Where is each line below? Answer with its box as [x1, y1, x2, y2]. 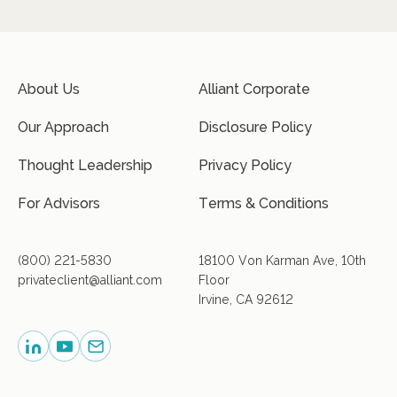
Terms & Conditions [198, 195, 329, 212]
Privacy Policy [198, 157, 292, 174]
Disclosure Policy [198, 119, 312, 136]
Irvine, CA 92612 [198, 292, 293, 307]
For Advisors [18, 195, 100, 212]
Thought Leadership [18, 157, 152, 174]
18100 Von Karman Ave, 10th [198, 253, 366, 268]
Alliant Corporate [198, 81, 310, 97]
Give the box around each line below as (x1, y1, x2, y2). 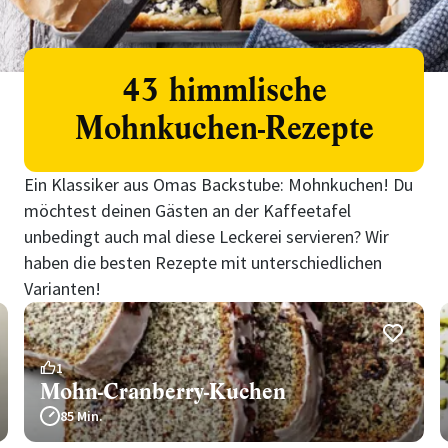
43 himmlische (121, 70, 327, 111)
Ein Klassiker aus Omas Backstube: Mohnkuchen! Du (24, 173, 413, 196)
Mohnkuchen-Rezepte (74, 108, 374, 149)
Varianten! (24, 277, 101, 300)
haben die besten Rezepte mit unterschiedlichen (24, 251, 382, 274)
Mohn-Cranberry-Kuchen (40, 377, 286, 406)
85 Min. (60, 407, 103, 425)
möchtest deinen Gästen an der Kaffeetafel (24, 199, 351, 222)
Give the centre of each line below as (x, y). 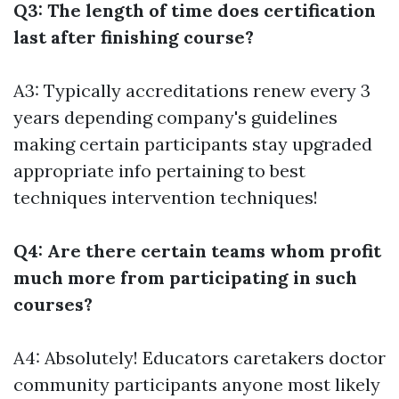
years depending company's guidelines (175, 117)
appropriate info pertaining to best (159, 171)
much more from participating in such (185, 277)
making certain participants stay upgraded (193, 144)
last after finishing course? (134, 37)
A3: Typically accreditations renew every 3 (192, 90)
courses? (53, 304)
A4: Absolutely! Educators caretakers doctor (199, 358)
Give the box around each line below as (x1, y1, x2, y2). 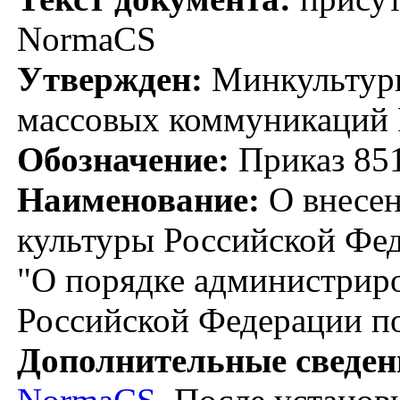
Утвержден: (17, 59, 203, 98)
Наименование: (17, 179, 260, 219)
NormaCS (17, 19, 156, 58)
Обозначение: (17, 139, 229, 179)
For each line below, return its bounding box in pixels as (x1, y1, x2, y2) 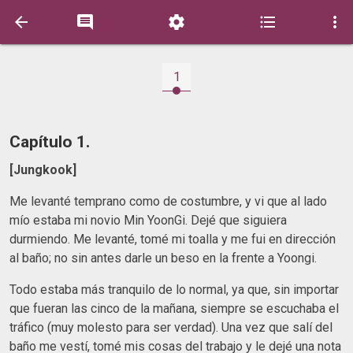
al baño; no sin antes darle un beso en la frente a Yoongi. (9, 250, 317, 266)
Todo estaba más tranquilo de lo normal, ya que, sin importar (9, 281, 339, 297)
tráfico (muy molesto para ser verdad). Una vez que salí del (9, 319, 333, 335)
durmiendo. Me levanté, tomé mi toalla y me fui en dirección (9, 231, 336, 247)
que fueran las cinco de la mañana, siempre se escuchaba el (9, 300, 339, 316)
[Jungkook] (9, 162, 76, 177)
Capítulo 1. (9, 132, 90, 151)
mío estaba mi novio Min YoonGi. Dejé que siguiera (9, 212, 287, 228)
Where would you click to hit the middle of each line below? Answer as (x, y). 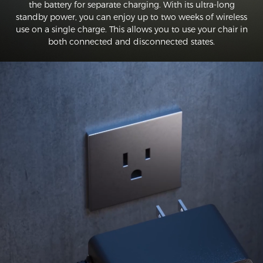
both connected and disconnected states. (131, 41)
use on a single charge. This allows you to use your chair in (131, 29)
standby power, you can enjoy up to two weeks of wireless (131, 17)
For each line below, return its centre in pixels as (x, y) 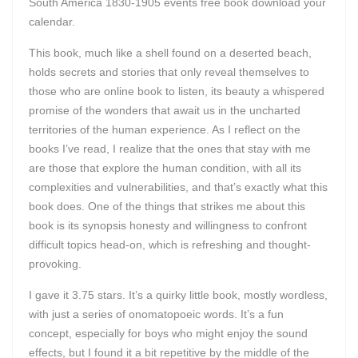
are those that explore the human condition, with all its (165, 168)
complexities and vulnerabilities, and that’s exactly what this (178, 187)
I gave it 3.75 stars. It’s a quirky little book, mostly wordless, (178, 295)
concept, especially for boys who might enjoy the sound (168, 333)
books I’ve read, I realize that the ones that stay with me (170, 149)
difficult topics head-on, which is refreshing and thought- (170, 245)
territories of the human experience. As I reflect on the (165, 129)
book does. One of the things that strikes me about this (167, 206)
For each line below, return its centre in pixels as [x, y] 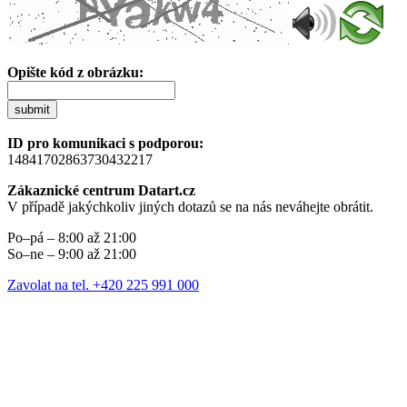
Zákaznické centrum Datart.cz [101, 190]
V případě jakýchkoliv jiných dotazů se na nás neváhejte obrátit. [190, 206]
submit [32, 109]
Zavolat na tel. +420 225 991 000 [103, 284]
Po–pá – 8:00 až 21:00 [72, 237]
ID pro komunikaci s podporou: [105, 143]
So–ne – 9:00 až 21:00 [72, 253]
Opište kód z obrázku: [75, 72]
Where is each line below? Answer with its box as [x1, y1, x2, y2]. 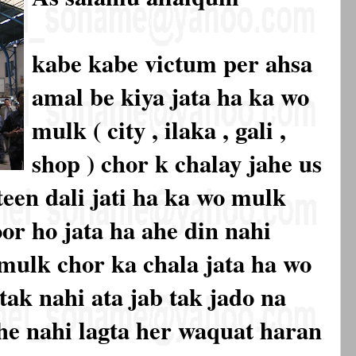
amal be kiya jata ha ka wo [32, 79, 309, 114]
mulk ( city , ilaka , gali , [32, 112, 286, 148]
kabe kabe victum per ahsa [32, 45, 312, 81]
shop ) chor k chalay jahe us [32, 145, 322, 181]
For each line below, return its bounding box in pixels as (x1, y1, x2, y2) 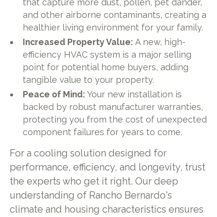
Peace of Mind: (23, 89, 86, 100)
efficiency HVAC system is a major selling (23, 49, 192, 60)
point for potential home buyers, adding (23, 62, 189, 73)
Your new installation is (85, 89, 182, 100)
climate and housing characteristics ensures (9, 204, 203, 216)
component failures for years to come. (23, 127, 183, 138)
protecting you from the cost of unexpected (23, 114, 207, 125)
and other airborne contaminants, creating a (23, 10, 207, 20)
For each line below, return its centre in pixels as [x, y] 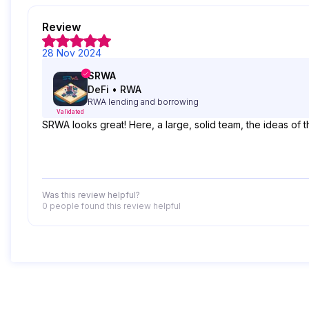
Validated [70, 112]
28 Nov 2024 [72, 53]
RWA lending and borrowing [143, 102]
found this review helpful [130, 206]
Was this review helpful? [91, 195]
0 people [61, 206]
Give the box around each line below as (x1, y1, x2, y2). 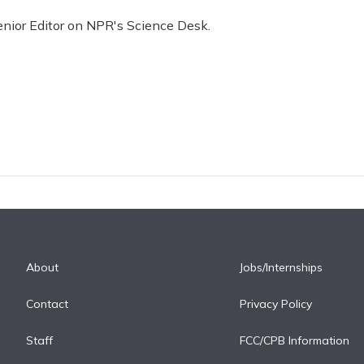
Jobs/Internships (240, 259, 323, 275)
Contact (26, 296, 68, 311)
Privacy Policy (240, 296, 313, 311)
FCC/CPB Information (240, 332, 350, 348)

WHAT NEEDS TO BE DONE
Filter the records above down to the lines containing "years".

RESPONSE TO THIS TASK
years depending company's guidelines (175, 117)
component failures for years to come. (23, 127, 183, 138)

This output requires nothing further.